Snakemake arguments:
Any flags added at the end of the command will be passed directly to snakemake, e.g., --notemp
Note: Currently does NOT support whitespaces in any input variables.
backblast auto
backblast auto: module for setting up a BackBLAST run AND starting with some defaults.
Usage: backblast auto [OPTIONS] query_filepath query_genome_filepath subject_genome_directory output_directory [SNAKEMAKE_ARGUMENTS]
Positional arguments (required):
query_filepath: path to the query predicted protein sequences from the query genome, FastA format
query_genome_filepath: path to the predicted proteins of the entire query genome, FastA format
subject_genome_directory: directory containing predicted proteins of all subject genomes (FastA format).
One genome per file, with extension 'faa' (or specify -x)
output_directory: directory where config ('config.yaml') and metadata templates ('genome_metadata.tsv', 'gene_metadata.tsv') will be created
Optional arguments:
-t phylogenetic_tree_newick: path to the pre-calculated phylogenetic tree [default: 'subjects' - auto-calculate tree]
Specify 'NA' to skip tree generation and plot the heatmap alone.
-b bootstrap_cutoff: numerical value (e.g., 80) under which bootstrap values will not be displayed [default: NA]
-r root_name: Exact name of the tree tip label at the desired root of the tree [default: NA; will skip rooting]
-e evalue: e-value cutoff for reciprocal BLASTP [default: 1e-40]
-p pident: percent identity cutoff for reciprocal BLASTP [default: 25]
-c qcov: percent query coverage cutoff for reciprocal BLASTP [default: 50]

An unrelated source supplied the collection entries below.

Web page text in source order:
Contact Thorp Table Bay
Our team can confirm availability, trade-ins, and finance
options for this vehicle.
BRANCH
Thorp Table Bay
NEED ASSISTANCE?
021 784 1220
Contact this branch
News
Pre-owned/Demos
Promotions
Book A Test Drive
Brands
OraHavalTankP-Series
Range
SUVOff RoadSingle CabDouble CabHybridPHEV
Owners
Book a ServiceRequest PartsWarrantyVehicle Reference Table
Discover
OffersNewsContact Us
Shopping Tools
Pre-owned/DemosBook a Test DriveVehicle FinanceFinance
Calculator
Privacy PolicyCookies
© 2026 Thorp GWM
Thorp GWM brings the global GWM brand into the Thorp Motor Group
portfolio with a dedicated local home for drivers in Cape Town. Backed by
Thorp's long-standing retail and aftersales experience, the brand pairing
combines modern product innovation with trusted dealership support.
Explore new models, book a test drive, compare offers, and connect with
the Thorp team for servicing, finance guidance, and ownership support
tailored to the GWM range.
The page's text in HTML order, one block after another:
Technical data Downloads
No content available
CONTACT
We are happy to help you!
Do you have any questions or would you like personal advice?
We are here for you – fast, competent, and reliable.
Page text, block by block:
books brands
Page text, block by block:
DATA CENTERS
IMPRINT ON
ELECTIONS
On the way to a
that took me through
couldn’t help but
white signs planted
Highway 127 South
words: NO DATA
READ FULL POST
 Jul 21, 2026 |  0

-x genome_extension: extension for predicted protein files of subject genomes [default: faa]
-P conda_prefix: path to where the conda envs should be stored [default: '.snakemake/conda' in the run_directory] -@ threads: maximum threads to use for any process [default: 1]

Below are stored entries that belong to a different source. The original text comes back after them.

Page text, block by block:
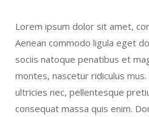
Lorem ipsum dolor sit amet,
Aenean commodo ligula eget
sociis natoque penatibus et
montes, nascetur ridiculus
ultricies nec, pellentesque
consequat massa quis enim.
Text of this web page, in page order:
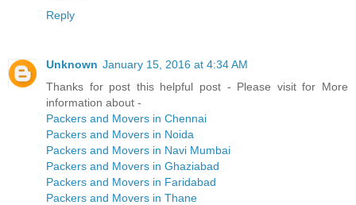
Reply
Unknown January 15, 2016 at 4:34 AM
Thanks for post this helpful post - Please visit for More
information about -
Packers and Movers in Chennai
Packers and Movers in Noida
Packers and Movers in Navi Mumbai
Packers and Movers in Ghaziabad
Packers and Movers in Faridabad
Packers and Movers in Thane

-j jobs: Number of processing threads available for the run [default: 1]
**Should be no lower than the 'threads' setting in the config file**
Advanced parameters (use with care):
-T template_config: Path to the template config file used in setup [default: /Users/jmtsuji/mambaforge/envs/backblast/share/backblast/snakemake/template_config.yaml]
-S snakefile: Path to the Snakefile used to run BackBLAST [default: /Users/jmtsuji/mambaforge/envs/backblast/share/backblast/snakemake/Snakefile]
-C use_conda: specify either 'True' or 'False' for whether or not each job should be run in
its own conda env [default: True]
If 'False' is set, then all dependencies need to be installed in the main environment
where BackBLAST is running. Could be tricky.
Snakemake arguments:
Any flags added at the end of the command will be passed directly to snakemake, e.g., --notemp
Note: Currently does NOT support whitespaces in any input variables.